Recart incident

Reporting attribution problem

Minor Resolved View vendor source →

Recart experienced a minor incident on January 21, 2023 affecting Messaging, lasting 9h 50m. The incident has been resolved; the full update timeline is below.

Started
Jan 21, 2023, 11:16 AM UTC
Resolved
Jan 21, 2023, 09:06 PM UTC
Duration
9h 50m
Detected by Pingoru
Jan 21, 2023, 11:16 AM UTC

Affected components

Messaging

Update timeline

  1. identified Jan 21, 2023, 11:16 AM UTC

    We identified a problem in our system that generates a problem around attribution, and because of that reporting about attribution is slower than usual.

  2. identified Jan 21, 2023, 12:14 PM UTC

    We identified the root cause of the problem. Memory usage of a component is unpredictable and because of that, we saw many restarts in one of our subsystems. We found an approach with which we will be able to process all bloated messages.

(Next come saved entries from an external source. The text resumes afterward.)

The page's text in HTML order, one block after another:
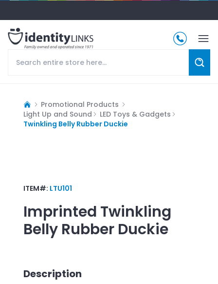
Promotional Products
Light Up and Sound
LED Toys & Gadgets
Twinkling Belly Rubber Duckie
ITEM#: LTU101
Imprinted Twinkling
Belly Rubber Duckie
Description

  3. monitoring Jan 21, 2023, 12:57 PM UTC

    We were able to handle the problem and we see the metrics are good and the system copes with the load. We will still monitor our metrics and report if the problem would come up again.

  4. monitoring Jan 21, 2023, 09:06 PM UTC

    We were able to fix the problem. Operation is back to normal.

  5. resolved Jan 21, 2023, 09:06 PM UTC

    This incident has been resolved.